## SUPPLIED DATA
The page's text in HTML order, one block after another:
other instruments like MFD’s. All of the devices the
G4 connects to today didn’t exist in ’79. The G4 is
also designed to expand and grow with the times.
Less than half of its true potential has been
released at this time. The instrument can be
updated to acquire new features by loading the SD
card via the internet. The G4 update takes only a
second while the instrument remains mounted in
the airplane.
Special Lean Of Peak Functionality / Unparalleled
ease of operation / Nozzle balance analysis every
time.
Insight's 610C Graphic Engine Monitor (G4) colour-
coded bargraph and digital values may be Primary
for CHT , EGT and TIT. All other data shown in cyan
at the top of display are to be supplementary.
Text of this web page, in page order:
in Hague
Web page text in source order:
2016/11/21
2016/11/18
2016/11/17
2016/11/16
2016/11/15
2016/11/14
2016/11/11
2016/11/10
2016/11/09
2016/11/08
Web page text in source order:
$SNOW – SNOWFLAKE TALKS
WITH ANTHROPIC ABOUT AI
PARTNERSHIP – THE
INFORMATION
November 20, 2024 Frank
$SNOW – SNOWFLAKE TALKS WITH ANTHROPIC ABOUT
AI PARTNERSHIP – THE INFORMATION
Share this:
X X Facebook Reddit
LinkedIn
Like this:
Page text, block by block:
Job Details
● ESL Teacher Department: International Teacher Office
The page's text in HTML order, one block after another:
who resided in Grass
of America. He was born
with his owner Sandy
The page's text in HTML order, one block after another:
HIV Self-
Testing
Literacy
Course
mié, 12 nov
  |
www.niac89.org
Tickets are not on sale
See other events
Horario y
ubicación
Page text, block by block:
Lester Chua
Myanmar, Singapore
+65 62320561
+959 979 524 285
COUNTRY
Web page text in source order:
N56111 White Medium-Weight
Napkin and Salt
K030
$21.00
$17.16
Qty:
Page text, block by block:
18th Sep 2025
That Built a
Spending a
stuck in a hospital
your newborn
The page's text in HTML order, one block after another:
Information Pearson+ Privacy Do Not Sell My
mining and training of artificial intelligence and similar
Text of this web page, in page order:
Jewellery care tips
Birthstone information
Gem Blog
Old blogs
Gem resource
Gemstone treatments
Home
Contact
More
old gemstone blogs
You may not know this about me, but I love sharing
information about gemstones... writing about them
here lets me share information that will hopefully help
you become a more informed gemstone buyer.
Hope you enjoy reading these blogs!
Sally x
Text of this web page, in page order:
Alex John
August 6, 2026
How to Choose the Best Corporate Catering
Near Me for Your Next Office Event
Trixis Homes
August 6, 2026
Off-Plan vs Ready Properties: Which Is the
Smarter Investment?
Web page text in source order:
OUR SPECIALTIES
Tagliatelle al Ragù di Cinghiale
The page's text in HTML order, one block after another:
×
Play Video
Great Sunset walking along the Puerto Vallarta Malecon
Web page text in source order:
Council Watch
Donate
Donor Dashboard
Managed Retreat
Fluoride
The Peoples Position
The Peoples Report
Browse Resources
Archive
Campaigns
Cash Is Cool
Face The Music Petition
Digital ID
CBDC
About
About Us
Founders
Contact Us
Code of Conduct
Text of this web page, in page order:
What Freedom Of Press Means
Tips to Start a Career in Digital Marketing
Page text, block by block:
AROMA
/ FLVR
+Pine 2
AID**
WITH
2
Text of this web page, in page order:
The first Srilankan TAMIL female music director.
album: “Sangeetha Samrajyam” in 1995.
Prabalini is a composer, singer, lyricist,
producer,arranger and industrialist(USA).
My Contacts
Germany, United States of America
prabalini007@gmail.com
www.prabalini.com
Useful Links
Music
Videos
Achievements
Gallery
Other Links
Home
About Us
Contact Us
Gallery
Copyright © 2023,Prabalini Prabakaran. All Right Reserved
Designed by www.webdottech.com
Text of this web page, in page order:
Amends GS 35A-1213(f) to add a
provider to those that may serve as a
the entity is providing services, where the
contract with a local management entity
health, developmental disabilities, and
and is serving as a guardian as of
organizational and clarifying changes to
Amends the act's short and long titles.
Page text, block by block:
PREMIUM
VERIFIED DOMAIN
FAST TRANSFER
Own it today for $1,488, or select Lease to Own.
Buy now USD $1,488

## EXERCISE DETAILS
I need each of the entries above printed again exactly.

## COMPLETED EXERCISE
The page's text in HTML order, one block after another:
other instruments like MFD’s. All of the devices the
G4 connects to today didn’t exist in ’79. The G4 is
also designed to expand and grow with the times.
Less than half of its true potential has been
released at this time. The instrument can be
updated to acquire new features by loading the SD
card via the internet. The G4 update takes only a
second while the instrument remains mounted in
the airplane.
Special Lean Of Peak Functionality / Unparalleled
ease of operation / Nozzle balance analysis every
time.
Insight's 610C Graphic Engine Monitor (G4) colour-
coded bargraph and digital values may be Primary
for CHT , EGT and TIT. All other data shown in cyan
at the top of display are to be supplementary.
Text of this web page, in page order:
in Hague
Web page text in source order:
2016/11/21
2016/11/18
2016/11/17
2016/11/16
2016/11/15
2016/11/14
2016/11/11
2016/11/10
2016/11/09
2016/11/08
Web page text in source order:
$SNOW – SNOWFLAKE TALKS
WITH ANTHROPIC ABOUT AI
PARTNERSHIP – THE
INFORMATION
November 20, 2024 Frank
$SNOW – SNOWFLAKE TALKS WITH ANTHROPIC ABOUT
AI PARTNERSHIP – THE INFORMATION
Share this:
X X Facebook Reddit
LinkedIn
Like this:
Page text, block by block:
Job Details
● ESL Teacher Department: International Teacher Office
The page's text in HTML order, one block after another:
who resided in Grass
of America. He was born
with his owner Sandy
The page's text in HTML order, one block after another:
HIV Self-
Testing
Literacy
Course
mié, 12 nov
  |
www.niac89.org
Tickets are not on sale
See other events
Horario y
ubicación
Page text, block by block:
Lester Chua
Myanmar, Singapore
+65 62320561
+959 979 524 285
COUNTRY
Web page text in source order:
N56111 White Medium-Weight
Napkin and Salt
K030
$21.00
$17.16
Qty:
Page text, block by block:
18th Sep 2025
That Built a
Spending a
stuck in a hospital
your newborn
The page's text in HTML order, one block after another:
Information Pearson+ Privacy Do Not Sell My
mining and training of artificial intelligence and similar
Text of this web page, in page order:
Jewellery care tips
Birthstone information
Gem Blog
Old blogs
Gem resource
Gemstone treatments
Home
Contact
More
old gemstone blogs
You may not know this about me, but I love sharing
information about gemstones... writing about them
here lets me share information that will hopefully help
you become a more informed gemstone buyer.
Hope you enjoy reading these blogs!
Sally x
Text of this web page, in page order:
Alex John
August 6, 2026
How to Choose the Best Corporate Catering
Near Me for Your Next Office Event
Trixis Homes
August 6, 2026
Off-Plan vs Ready Properties: Which Is the
Smarter Investment?
Web page text in source order:
OUR SPECIALTIES
Tagliatelle al Ragù di Cinghiale
The page's text in HTML order, one block after another:
×
Play Video
Great Sunset walking along the Puerto Vallarta Malecon
Web page text in source order:
Council Watch
Donate
Donor Dashboard
Managed Retreat
Fluoride
The Peoples Position
The Peoples Report
Browse Resources
Archive
Campaigns
Cash Is Cool
Face The Music Petition
Digital ID
CBDC
About
About Us
Founders
Contact Us
Code of Conduct
Text of this web page, in page order:
What Freedom Of Press Means
Tips to Start a Career in Digital Marketing
Page text, block by block:
AROMA
/ FLVR
+Pine 2
AID**
WITH
2
Text of this web page, in page order:
The first Srilankan TAMIL female music director.
album: “Sangeetha Samrajyam” in 1995.
Prabalini is a composer, singer, lyricist,
producer,arranger and industrialist(USA).
My Contacts
Germany, United States of America
prabalini007@gmail.com
www.prabalini.com
Useful Links
Music
Videos
Achievements
Gallery
Other Links
Home
About Us
Contact Us
Gallery
Copyright © 2023,Prabalini Prabakaran. All Right Reserved
Designed by www.webdottech.com
Text of this web page, in page order:
Amends GS 35A-1213(f) to add a
provider to those that may serve as a
the entity is providing services, where the
contract with a local management entity
health, developmental disabilities, and
and is serving as a guardian as of
organizational and clarifying changes to
Amends the act's short and long titles.
Page text, block by block:
PREMIUM
VERIFIED DOMAIN
FAST TRANSFER
Own it today for $1,488, or select Lease to Own.
Buy now USD $1,488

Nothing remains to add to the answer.